3) Better exercise stamina: A cardiologist at the University of Pavia, Italy, compared a group of mountaineers who practised slow breathing an hour a day for two years before attempting to climb Mount Everest to members of a group who didn't. The breathing group reached the summit without needing the supplemental oxygen the other group did, and their blood and exhalation samples showed they were using 70 per cent of the surface area of their lungs, an amount that maximises the oxygen taken in.
4) Longer life: Just one session of relaxing practices like qigong, meditation, yoga, and chanting influenced the expression of genes in both short-term and long-term practitioners, according to a Harvard study.
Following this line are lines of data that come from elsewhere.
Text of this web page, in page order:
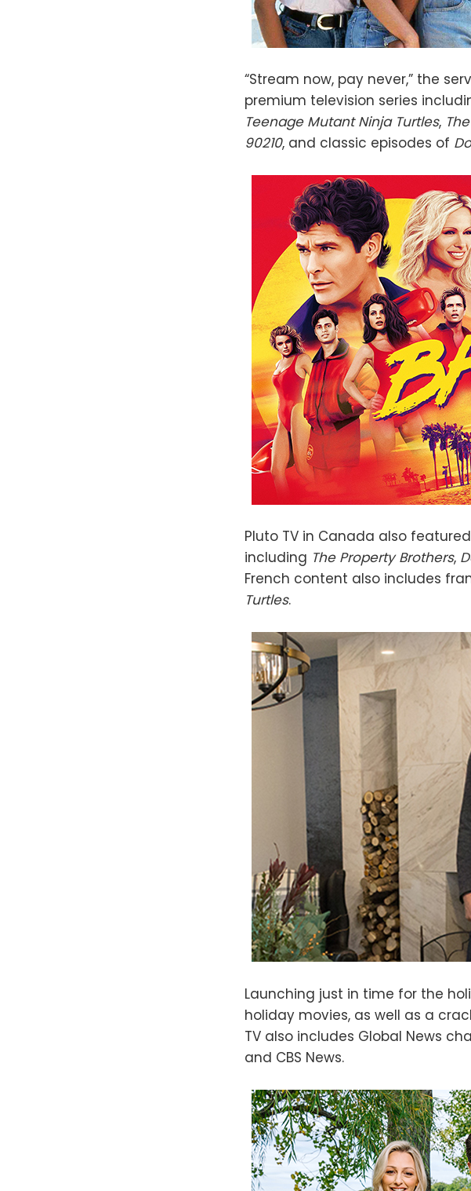
“Stream now, pay never,” the
premium television series
Teenage Mutant Ninja Turtles,
90210, and classic episodes of
Pluto TV in Canada also
including The Property Brothers,
French content also includes
Turtles.
Launching just in time for the
holiday movies, as well as a
TV also includes Global News
and CBS News.
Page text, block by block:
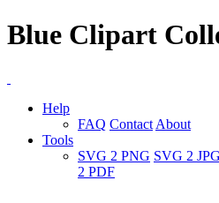
Blue Clipart
Help
FAQ Contact About
Tools
SVG 2 PNG SVG 2 JPG
2 PDF
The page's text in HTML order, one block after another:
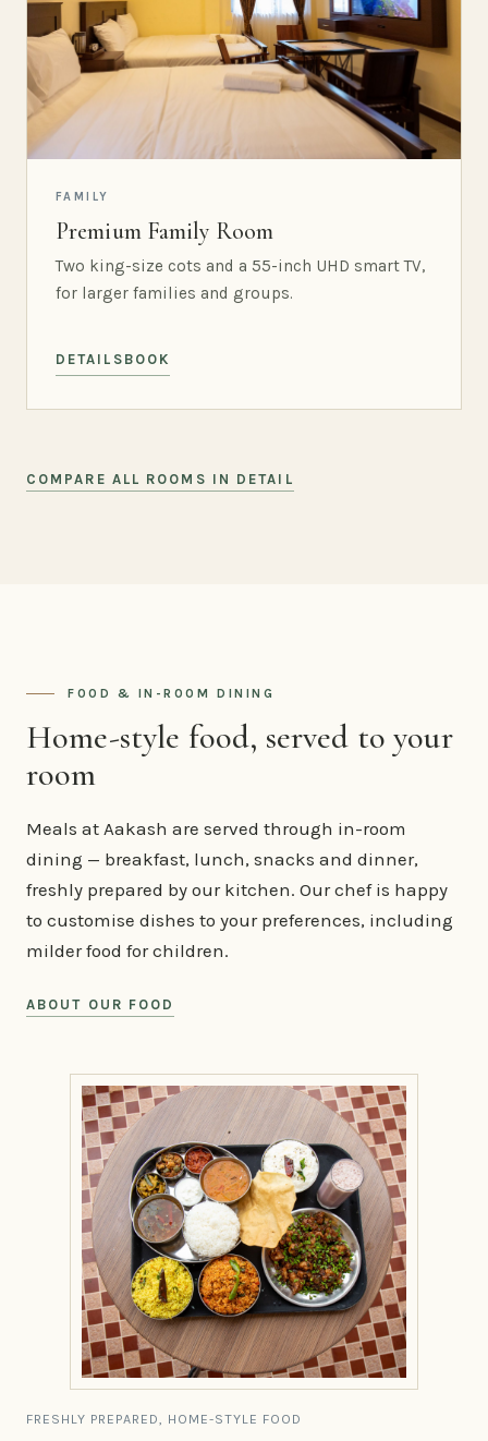
FAMILY
Premium Family Room
Two king-size cots and a 55-inch UHD smart TV,
for larger families and groups.
DETAILS BOOK
COMPARE ALL ROOMS IN DETAIL
FRESHLY PREPARED, HOME-STYLE FOOD
FOOD & IN-ROOM DINING
Home-style food, served to your
room
Meals at Aakash are served through in-room
dining — breakfast, lunch, snacks and dinner,
freshly prepared by our kitchen. Our chef is happy
to customise dishes to your preferences, including
milder food for children.
ABOUT OUR FOOD
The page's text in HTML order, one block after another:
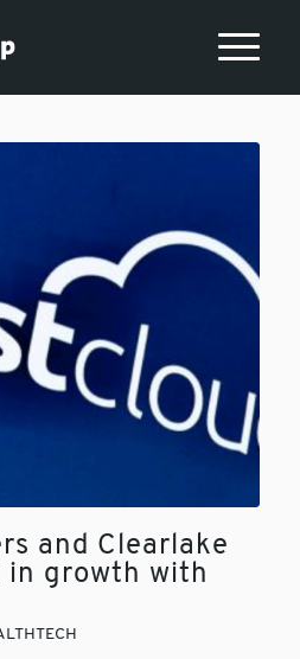
and Clearlake
in growth with
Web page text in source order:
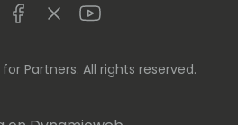
FacebookTwitterYoutube
Partners. All rights reserved.
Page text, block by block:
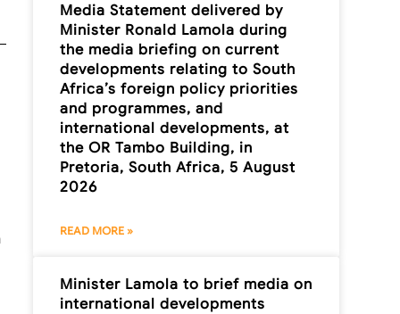
Media Statement delivered by
Minister Ronald Lamola during
the media briefing on current
developments relating to South
Africa’s foreign policy priorities
and programmes, and
international developments, at
the OR Tambo Building, in
Pretoria, South Africa, 5 August
2026
READ MORE »
Minister Lamola to brief media on
international developments
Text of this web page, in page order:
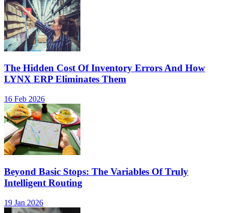
The Hidden Cost Of Inventory Errors And How
LYNX ERP Eliminates Them
16 Feb 2026
Beyond Basic Stops: The Variables Of Truly
Intelligent Routing
19 Jan 2026
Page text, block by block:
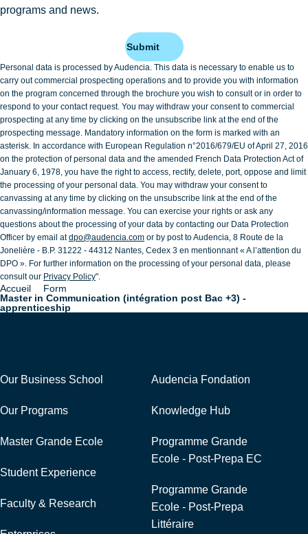
programs and news.
Submit
Personal data is processed by Audencia. This data is necessary to enable us to
carry out commercial prospecting operations and to provide you with information
on the program concerned through the brochure you wish to consult or in order to
respond to your contact request. You may withdraw your consent to commercial
prospecting at any time by clicking on the unsubscribe link at the end of the
prospecting message. Mandatory information on the form is marked with an
asterisk. In accordance with European Regulation n°2016/679/EU of April 27, 2016
on the protection of personal data and the amended French Data Protection Act of
January 6, 1978, you have the right to access, rectify, delete, port, oppose and limit
the processing of your personal data. You may withdraw your consent to
canvassing at any time by clicking on the unsubscribe link at the end of the
canvassing/information message. You can exercise your rights or ask any
questions about the processing of your data by contacting our Data Protection
Officer by email atdpo@audencia.com or by post to Audencia, 8 Route de la
Jonelière - B.P. 31222 - 44312 Nantes, Cedex 3 en mentionnant « A l’attention du
DPO ». For further information on the processing of your personal data, please
consult our Privacy Policy".
Breadcrumb
Accueil
Form
Master in Communication (intégration post Bac +3) -
apprenticeship
Our Business School
Our Programs
Master Grande Ecole
Student Experience
Faculty & Research
Audencia Fondation
Knowledge Hub
Programme Grande
Ecole - Post-Prepa EC
Programme Grande
Ecole - Post-Prepa
Littéraire
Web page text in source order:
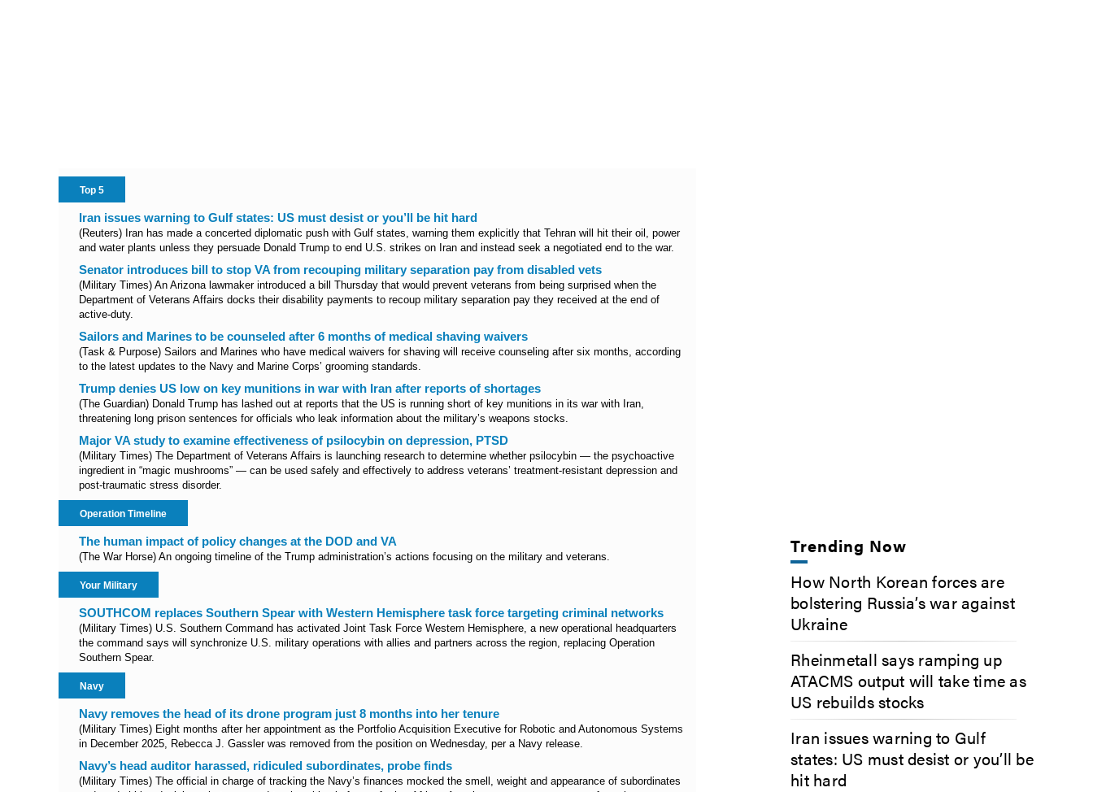
Trending Now
How North Korean forces are
bolstering Russia’s war against
Ukraine
Rheinmetall says ramping up
ATACMS output will take time as
US rebuilds stocks
Iran issues warning to Gulf
states: US must desist or you’ll be
hit hard
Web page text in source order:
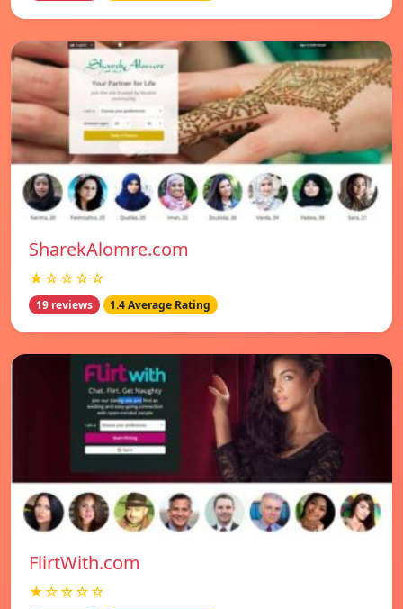
SharekAlomre.com
★☆☆☆☆
19 reviews 1.4 Average Rating
FlirtWith.com
★☆☆☆☆
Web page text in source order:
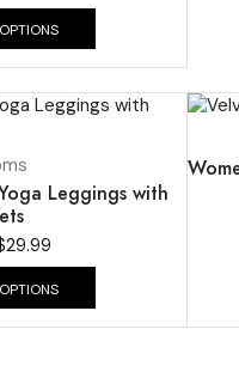
Leggings with
29.99
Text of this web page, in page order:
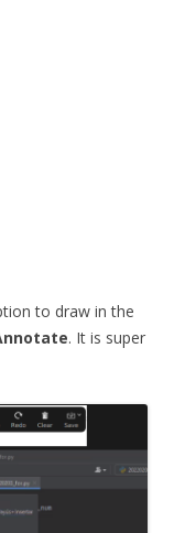
to draw in the
. It is super
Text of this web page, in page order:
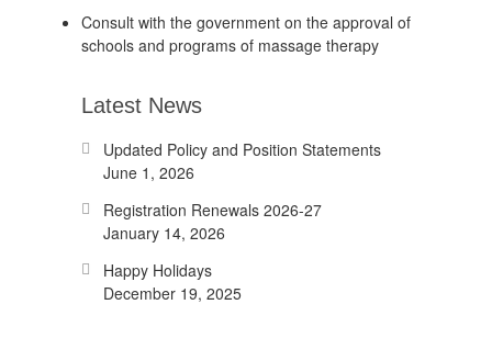
Consult with the government on the approval of
schools and programs of massage therapy
Latest News
Updated Policy and Position Statements
June 1, 2026
Registration Renewals 2026-27
January 14, 2026
Happy Holidays
December 19, 2025
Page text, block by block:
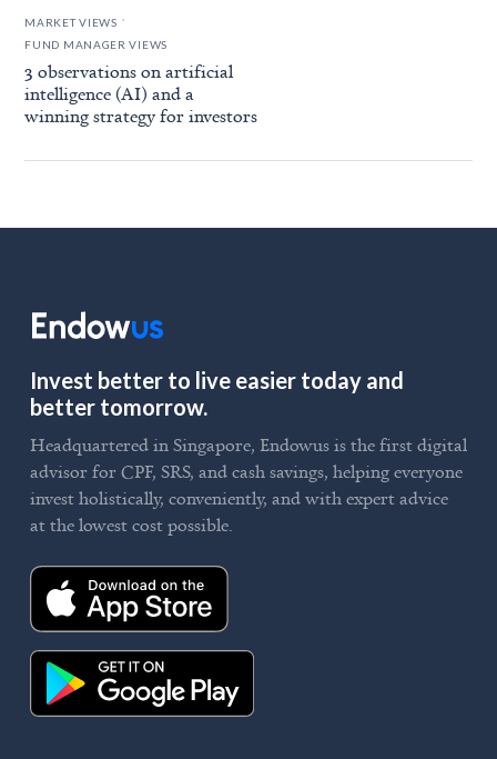
MARKET VIEWS .
FUND MANAGER VIEWS
3 observations on artificial
intelligence (AI) and a
winning strategy for investors
Invest better to live easier today and
better tomorrow.
Headquartered in Singapore, Endowus is the first digital
advisor for CPF, SRS, and cash savings, helping everyone
invest holistically, conveniently, and with expert advice
at the lowest cost possible.
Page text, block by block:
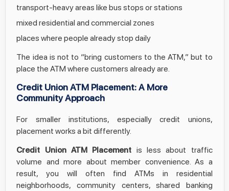
transport-heavy areas like bus stops or stations
mixed residential and commercial zones
places where people already stop daily
The idea is not to “bring customers to the ATM,” but to
place the ATM where customers already are.
Credit Union ATM Placement: A More
Community Approach
For smaller institutions, especially credit unions,
placement works a bit differently.
Credit Union ATM Placement is less about traffic
volume and more about member convenience. As a
result, you will often find ATMs in residential
neighborhoods, community centers, shared banking
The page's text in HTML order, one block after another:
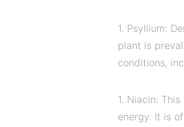
1. Psyllium:
plant is
conditions,
1. Niacin:
energy. It is
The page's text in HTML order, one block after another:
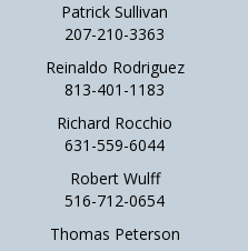
Patrick Sullivan
207-210-3363
Reinaldo Rodriguez
813-401-1183
Richard Rocchio
631-559-6044
Robert Wulff
516-712-0654
Thomas Peterson
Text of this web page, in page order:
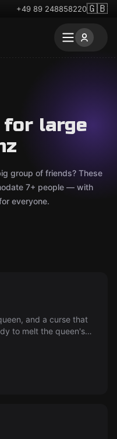
+49 89 248858220🇬🇧
for large
group of friends? These
7+ people — with
everyone.
and a curse that
to melt the queen's
Puppen
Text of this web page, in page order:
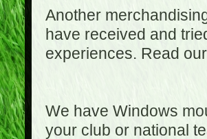
Another
have received and
experiences. Read our
We have Windows
your club or national
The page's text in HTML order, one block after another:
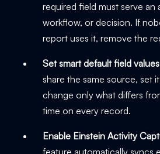
required field must serve an
workflow, or decision. If
report uses it, remove the
Set smart default field
share the same source, set
change only what differs
time on every record.
Enable Einstein Activity
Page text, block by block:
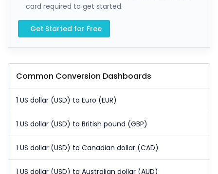
card required to get started.
Get Started for Free
Common Conversion Dashboards
1 US dollar (USD) to Euro (EUR)
1 US dollar (USD) to British pound (GBP)
1 US dollar (USD) to Canadian dollar (CAD)
1 US dollar (USD) to Australian dollar (AUD)
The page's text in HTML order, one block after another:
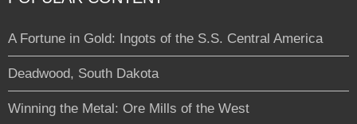
A Fortune in Gold: Ingots of the S.S. Central America
Deadwood, South Dakota
Winning the Metal: Ore Mills of the West
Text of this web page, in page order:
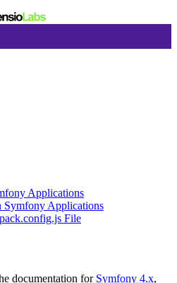
Applications
Symfony Applications
File
documentation for Symfony 4.x,
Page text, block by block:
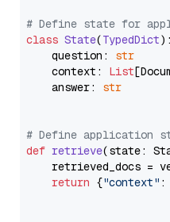
# Define state for
class State(TypedDict):
    question:
str
    context:
List
    answer:
str
# Define application
def retrieve(state:
retrieved_docs =
return {"context" :
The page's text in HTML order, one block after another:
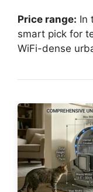
Price range: In
smart pick for
WiFi-dense
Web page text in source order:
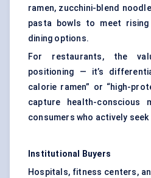
ramen, zucchini-blend
pasta bowls to meet
dining options.
For restaurants, the
positioning — it’s
calorie ramen” or “high-
capture health-conscious
consumers who actively
Institutional Buyers
Hospitals, fitness centers,
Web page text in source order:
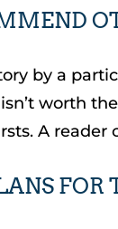
by a
worth
A
FOR
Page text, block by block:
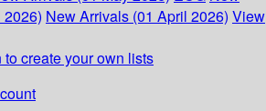
New Arrivals (01 April 2026) View
to create your own lists
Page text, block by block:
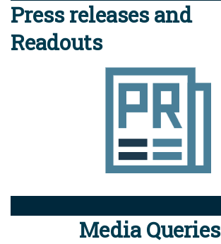
Press releases and
Readouts
Media Queries
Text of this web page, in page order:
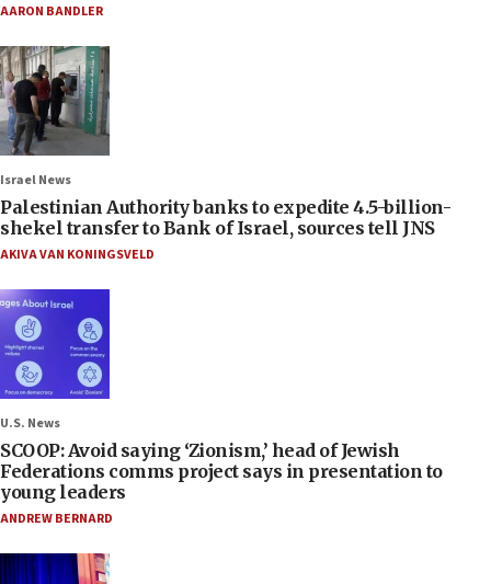
AARON BANDLER
Israel News
Palestinian Authority banks to expedite 4.5-billion-
shekel transfer to Bank of Israel, sources tell JNS
AKIVA VAN KONINGSVELD
U.S. News
SCOOP: Avoid saying ‘Zionism,’ head of Jewish
Federations comms project says in presentation to
young leaders
ANDREW BERNARD
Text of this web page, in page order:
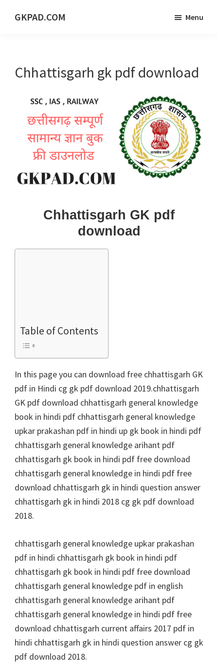
GKPAD.COM
PORTAL
Menu
Chhattisgarh gk pdf download
Chhattisgarh GK pdf
download
Table of Contents
In this page you can download free chhattisgarh GK
pdf in Hindi cg gk pdf download 2019.chhattisgarh
GK pdf download chhattisgarh general knowledge
book in hindi pdf chhattisgarh general knowledge
upkar prakashan pdf in hindi up gk book in hindi pdf
chhattisgarh general knowledge arihant pdf
chhattisgarh gk book in hindi pdf free download
chhattisgarh general knowledge in hindi pdf free
download chhattisgarh gk in hindi question answer
chhattisgarh gk in hindi 2018 cg gk pdf download
2018.
chhattisgarh general knowledge upkar prakashan
pdf in hindi chhattisgarh gk book in hindi pdf
chhattisgarh gk book in hindi pdf free download
chhattisgarh general knowledge pdf in english
chhattisgarh general knowledge arihant pdf
chhattisgarh general knowledge in hindi pdf free
download chhattisgarh current affairs 2017 pdf in
hindi chhattisgarh gk in hindi question answer cg gk
pdf download 2018.
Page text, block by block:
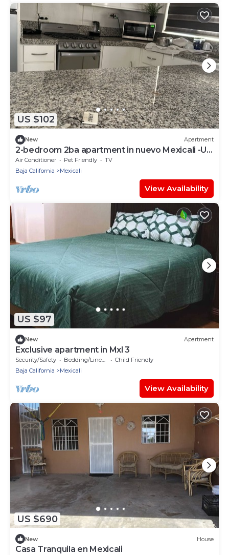
US $102
New Apartment
2-bedroom 2ba apartment in nuevo Mexicali -Up
to 7 Guest
Air Conditioner Pet Friendly
TV
Baja California
Mexicali
View Availability
US $97
New Apartment
Exclusive apartment in Mxl 3
Security/Safety Bedding/Linens
Child Friendly
Baja California
Mexicali
View Availability
US $690
New House
Casa Tranquila en Mexicali
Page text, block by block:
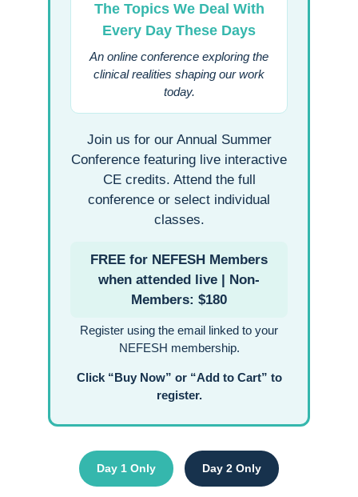
The Topics We Deal With
Every Day These Days
An online conference exploring the
clinical realities shaping our work
today.
Join us for our Annual Summer
Conference featuring live interactive
CE credits. Attend the full
conference or select individual
classes.
FREE for NEFESH Members
when attended live | Non-
Members: $180
Register using the email linked to your
NEFESH membership.
Click “Buy Now” or “Add to Cart” to
register.
Day 1 Only Day 2 Only
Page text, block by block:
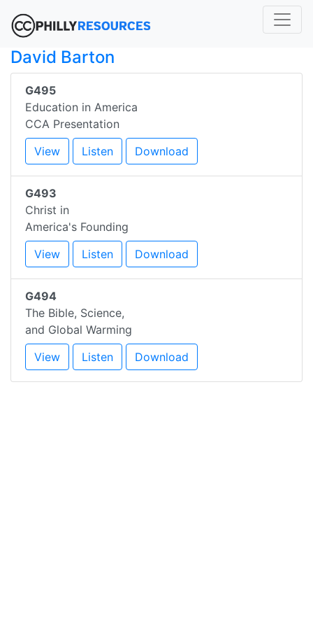
David Barton
G495
Education in America
CCA Presentation
View
Listen Download
G493
Christ in
America's Founding
View
Listen Download
G494
The Bible, Science,
and Global Warming
View
Listen Download
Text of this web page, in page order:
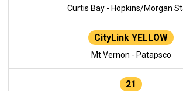
Curtis Bay - Hopkins/Morgan
CityLink YELLOW
Mt Vernon - Patapsco
21
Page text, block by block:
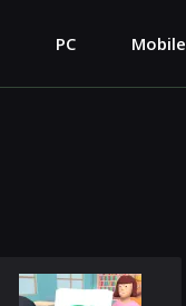
PC Mobile
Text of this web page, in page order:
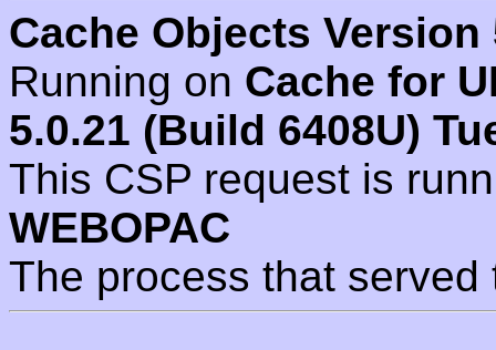
Cache Objects Version
Running on Cache for
5.0.21 (Build 6408U)
This CSP request is
WEBOPAC
The process that
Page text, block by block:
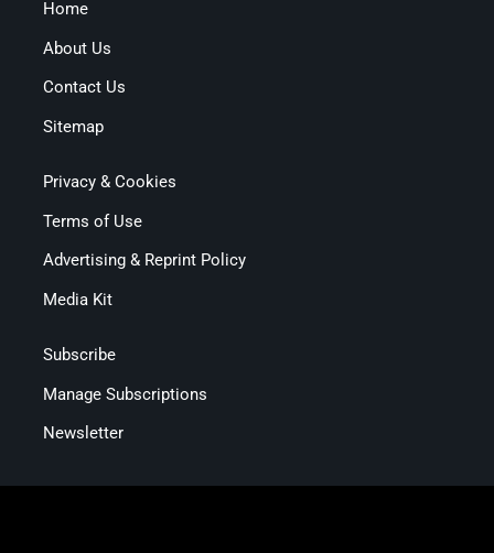
Home
About Us
Contact Us
Sitemap
Privacy & Cookies
Terms of Use
Advertising & Reprint Policy
Media Kit
Subscribe
Manage Subscriptions
Newsletter
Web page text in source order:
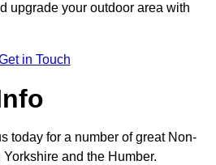
upgrade your outdoor area with
in Touch
today for a number of great Non-
and the Humber.
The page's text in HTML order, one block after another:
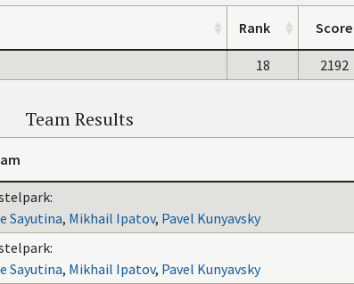
Rank Score
18 2192
Team Results
Sayutina, Mikhail Ipatov, Pavel Kunyavsky
Sayutina, Mikhail Ipatov, Pavel Kunyavsky
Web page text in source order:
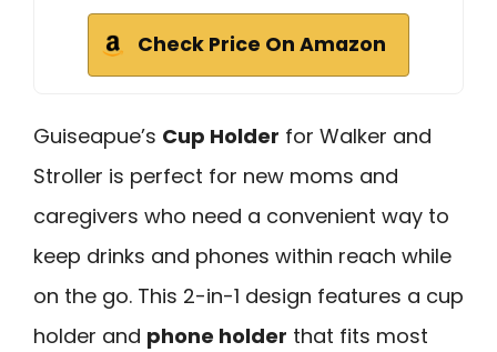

Blood samples taken before and after the breathing practices indicated a post-practice increase in genetic material involved in improving metabolism and a suppression of genetic pathways linked with inflammation. Since chronic inflammation has also been associated with such deadly diseases as Alzheimer's, depression, cancer, and heart disease, it's probably fair to say that better breathing may not only change your life, but may also save it.
There are several breathing methods geared towards good health. The most popular and easy to perform are the following:
- Abdominal breathing or belly breathing (also called eupnea):
It is the most natural method for relaxation. It is marked by the expansion of the abdomen while breathing. One takes in more breaths while optimising the flow of oxygen into the bloodstream. A natural state of relaxation follows.
- Kumbhaka Pranayama:
The practitioner holds her breath after inhalation (antara) and after exhalation (bahya). This is commonly practised by Hatha yogis.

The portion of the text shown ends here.